Accessing a single page of a multi-page document using the Image API

Question

Accessing a single page of a multi-page document using the Image API

adolski opened this issue 7 years ago · 0 comments

Description

The Image API doesn't provide a recommendation for accessing a "resource within a resource" -- for example, assuming the identifier URI component identifies a PDF file, the individual pages aren't addressable.

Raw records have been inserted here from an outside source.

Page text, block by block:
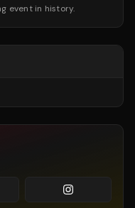
event in history.
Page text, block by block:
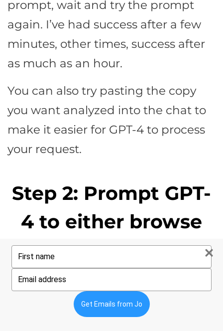
your
name
your
email
Get Emails from Jo
prompt, wait and try the prompt
again. I’ve had success after a few
minutes, other times, success after
as much as an hour.
You can also try pasting the copy
you want analyzed into the chat to
make it easier for GPT-4 to process
your request.
Step 2: Prompt GPT-
4 to either browse
your URL or analyze
copy you paste
directly into the chat
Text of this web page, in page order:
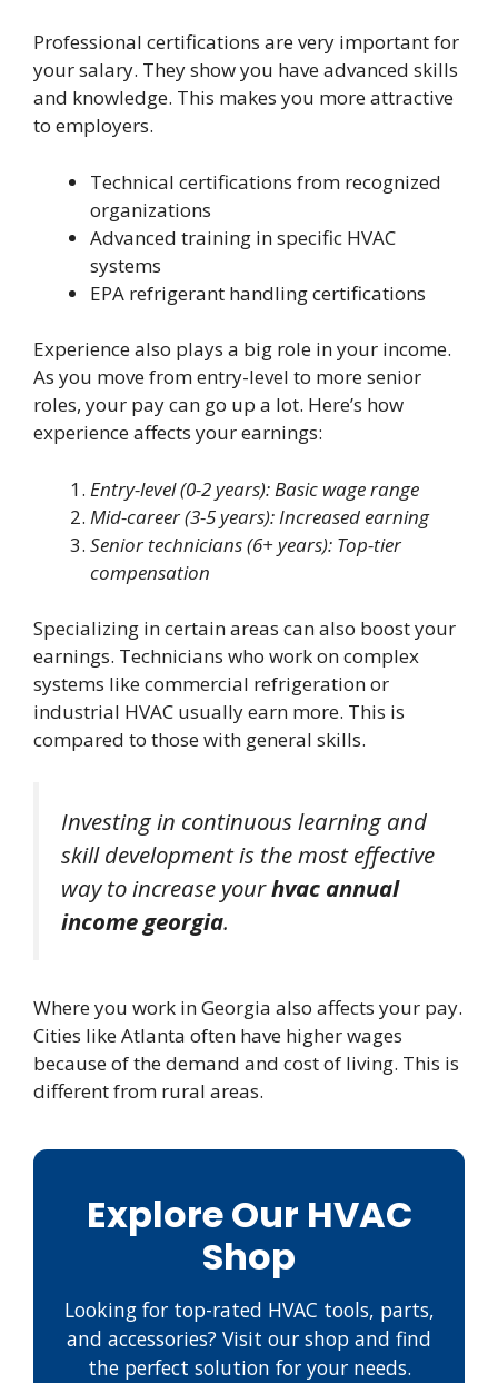
Professional certifications are very important for
your salary. They show you have advanced skills
and knowledge. This makes you more attractive
to employers.
Technical certifications from recognized
organizations
Advanced training in specific HVAC
systems
EPA refrigerant handling certifications
Experience also plays a big role in your income.
As you move from entry-level to more senior
roles, your pay can go up a lot. Here’s how
experience affects your earnings:
Entry-level (0-2 years): Basic wage range
Mid-career (3-5 years): Increased earning
Senior technicians (6+ years): Top-tier
compensation
Specializing in certain areas can also boost your
earnings. Technicians who work on complex
systems like commercial refrigeration or
industrial HVAC usually earn more. This is
compared to those with general skills.
Investing in continuous learning and
skill development is the most effective
way to increase yourhvac annual
income georgia.
Where you work in Georgia also affects your pay.
Cities like Atlanta often have higher wages
because of the demand and cost of living. This is
different from rural areas.
Explore Our HVAC
Shop
Looking for top-rated HVAC tools, parts,
and accessories? Visit our shop and find
the perfect solution for your needs.
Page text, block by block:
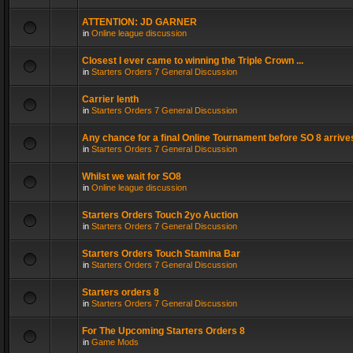
ATTENTION: JD GARNER
in Online league discussion
Closest I ever came to winning the Triple Crown ...
in Starters Orders 7 General Discussion
Carrier lenth
in Starters Orders 7 General Discussion
Any chance for a final Online Tournament before SO 8
in Starters Orders 7 General Discussion
Whilst we wait for SO8
in Online league discussion
Starters Orders Touch 2yo Auction
in Starters Orders 7 General Discussion
Starters Orders Touch Stamina Bar
in Starters Orders 7 General Discussion
Starters orders 8
in Starters Orders 7 General Discussion
For The Upcoming Starters Orders 8
in Game Mods
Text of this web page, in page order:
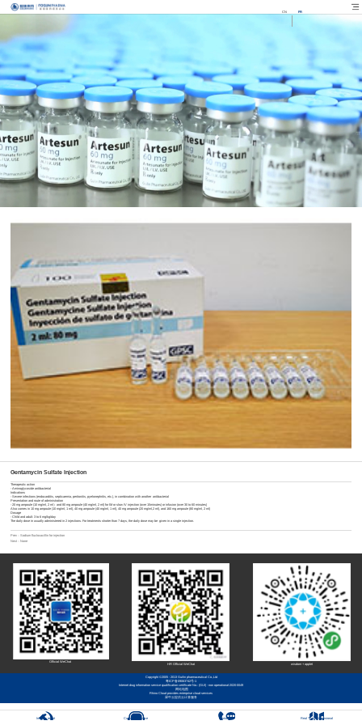
CN FR
Gentamycin Sulfate Injection
Therapeutic action
- Aminoglycoside antibacterial
Indications
- Severe infections (endocarditis, septicaemia, peritonitis, pyelonephritis, etc.), in combination with another antibacterial
Presentation and route of administration
- 20 mg ampoule (10 mg/ml, 2 ml）and 80 mg ampoule (40 mg/ml, 2 ml) for IM or slow IV injection (over 15minutes) or infusion (over 30 to 60 minutes)
Also comes in 10 mg ampoule (10 mg/ml, 1 ml), 40 mg ampoule (40 mg/ml, 1 ml), 40 mg ampoule (20 mg/ml,2 ml), and 160 mg ampoule (80 mg/ml, 2 ml)
Dosage
- Child and adult: 3 to 6 mg/kg/day
The daily dose in usually administered in 2 injections. For treatments shorter than 7 days, the daily dose may be given in a single injection.
Prev：
Sodium flucloxacillin for injection
Next：None
Official WeChat
HR Official WeChat wisdom + applet
Copyright ©2005 - 2013 Guilin pharmaceutical Co.,Ltd
粤ICP备09063742号-1
Internet drug information service qualification certificate No.: (GUI) - non operational-2020-0049
网站地图
Rhino Cloud provides enterprise cloud services
犀牛云提供云计算服务
Integrity report Customer Service Contact Us Real Three-Dimensional
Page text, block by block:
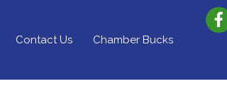
Contact Us Chamber Bucks
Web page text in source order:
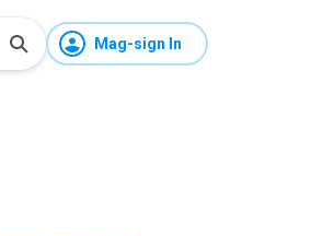
Mag-sign In
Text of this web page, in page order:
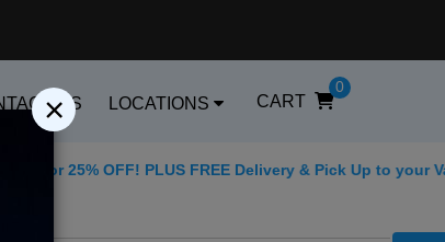
US LOCATIONS CART
0
OFF! PLUS FREE Delivery & Pick Up to your
×
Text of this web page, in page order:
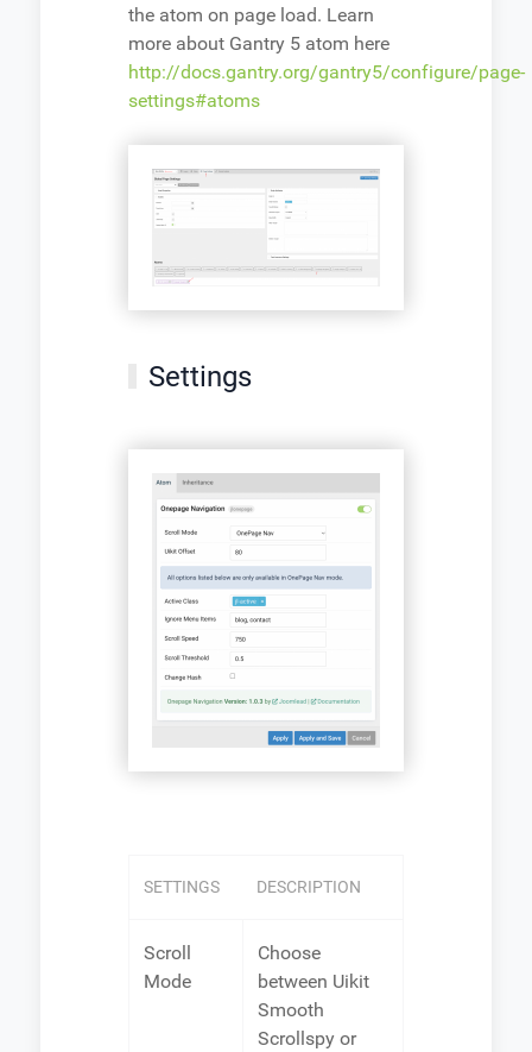
the atom on page load. Learn
more about Gantry 5 atom here
http://docs.gantry.org/gantry5/configure/page-
settings#atoms
Settings
SETTINGS DESCRIPTION
Scroll
Mode
Choose
between Uikit
Smooth
Scrollspy or
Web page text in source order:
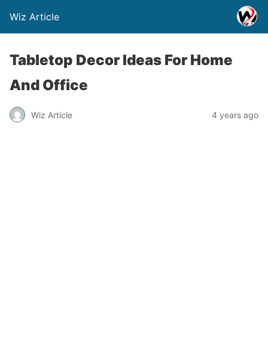
Wiz Article
Tabletop Decor Ideas For Home
And Office
Wiz Article 4 years ago
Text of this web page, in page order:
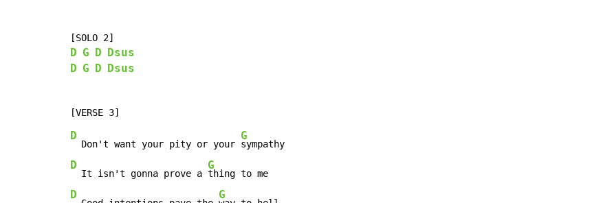
D G D
Dsus
D G D Dsus
D
  Don't want your pity or your
G
D
  It isn't gonna prove a
G
D G
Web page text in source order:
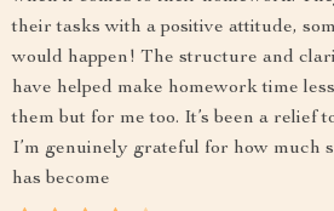
their tasks with a positive attitude,
would happen! The structure and
have helped make homework time
them but for me too. It’s been a relief
I’m genuinely grateful for how much
has become
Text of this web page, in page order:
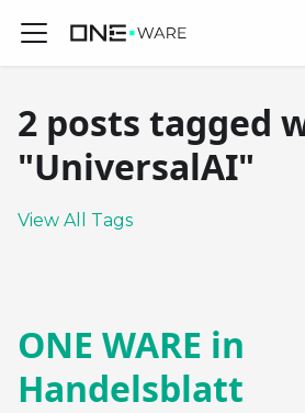
2 posts tagged
"UniversalAI"
View All Tags
ONE WARE in
Handelsblatt
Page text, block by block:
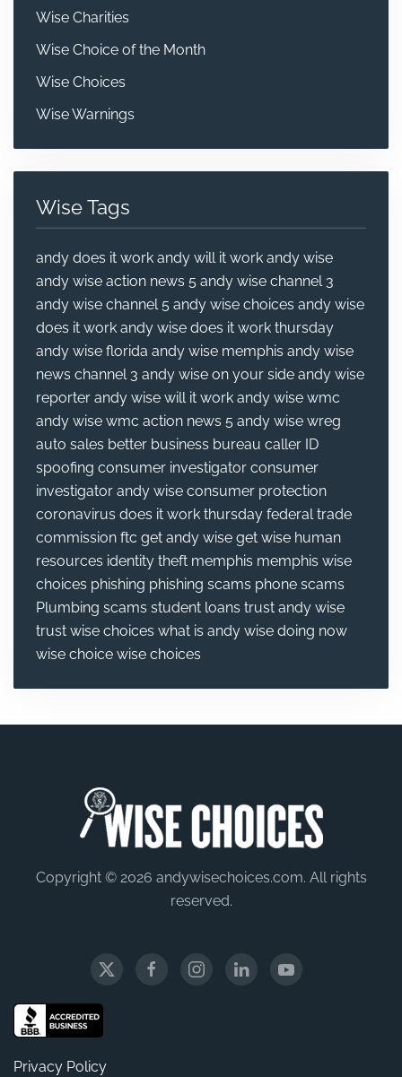
Wise Charities
Wise Choice of the Month
Wise Choices
Wise Warnings
Wise Tags
andy does it work andy will it work andy wise
andy wise action news 5 andy wise channel 3
andy wise channel 5 andy wise choices andy wise
does it work andy wise does it work thursday
andy wise florida andy wise memphis andy wise
news channel 3 andy wise on your side andy wise
reporter andy wise will it work andy wise wmc
andy wise wmc action news 5 andy wise wreg
auto sales better business bureau caller ID
spoofing consumer investigator consumer
investigator andy wise consumer protection
coronavirus does it work thursday federal trade
commission ftc get andy wise get wise human
resources identity theft memphis memphis wise
choices phishing phishing scams phone scams
Plumbing scams student loans trust andy wise
trust wise choices what is andy wise doing now
wise choice wise choices
Copyright © 2026 andywisechoices.com. All rights
reserved.
Privacy Policy
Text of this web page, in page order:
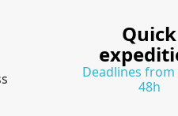
Quick
Deadlines from
48h
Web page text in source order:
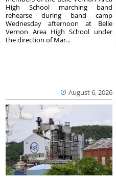
August 6, 2026
High School marching band
rehearse during band camp
Wednesday afternoon at Belle
Vernon Area High School under
the direction of Mar...
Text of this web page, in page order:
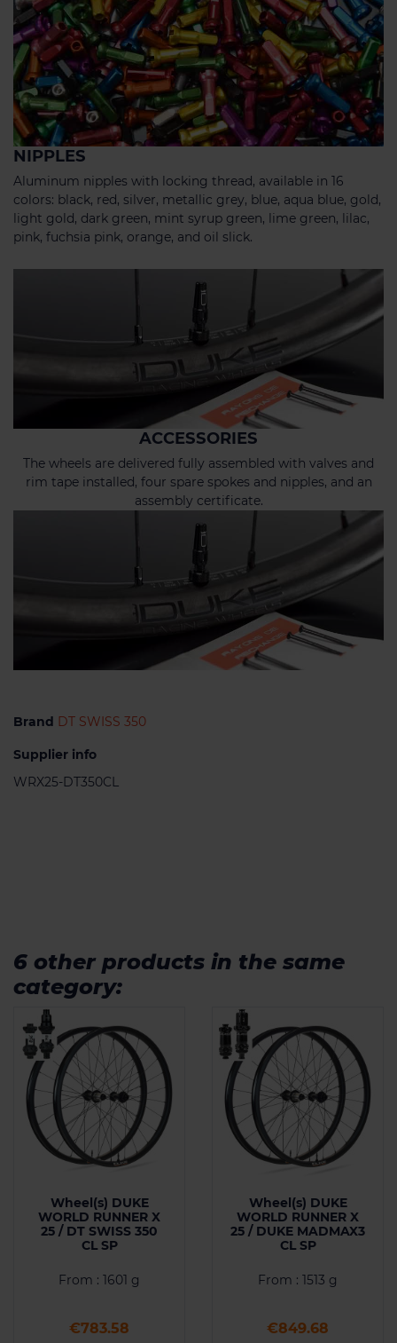
NIPPLES
Aluminum nipples with locking thread, available in 16
colors: black, red, silver, metallic grey, blue, aqua blue, gold,
light gold, dark green, mint syrup green, lime green, lilac,
pink, fuchsia pink, orange, and oil slick.
ACCESSORIES
The wheels are delivered fully assembled with valves and
rim tape installed, four spare spokes and nipples, and an
assembly certificate.
Brand DT SWISS 350
Supplier info
WRX25-DT350CL
6 other products in the same
category:
Wheel(s) DUKE
WORLD RUNNER X
25 / DT SWISS 350
CL SP
From : 1601 g
Price
€783.58
Wheel(s) DUKE
WORLD RUNNER X
25 / DUKE MADMAX3
CL SP
From : 1513 g
Price
€849.68

I would like to have a standard and effective way of retrieving a representation of a single page of a multi-page document. Currently, my only option is to provide identifiers for each page, but unlike other identifiers, these wouldn't map directly to source resources (such as document files) without some kind of arbitrary implementation-specific translation.

Variation(s)

Although I'm talking about document pages here, this could really describe a standard way of addressing any "resource within a resource": a page of a document, a frame of a video... and maybe other things.

Proposed Solutions

A "subidentifier" path component after the identifier component with a syntax like:
a. page:n for documents
b. frame:n and/or time:nn:nn:nn for videos
c. some kind of token like default (or whatever) when there is no subresource
A recommended syntax for integrating a subresource identifier into an identifier, so that Image API implementers can scan an identifier component to find both an identifier and optional subidentifier.

Additional Background

My main use case is creation of thumbnails for PDF pages, but this feature could also be used for easy integration of PDFs and other documents into existing image viewer clients.

Currently, the Cantaloupe image server provides a page= URI query argument to solve this problem, but I'd like to have a better and more standard way.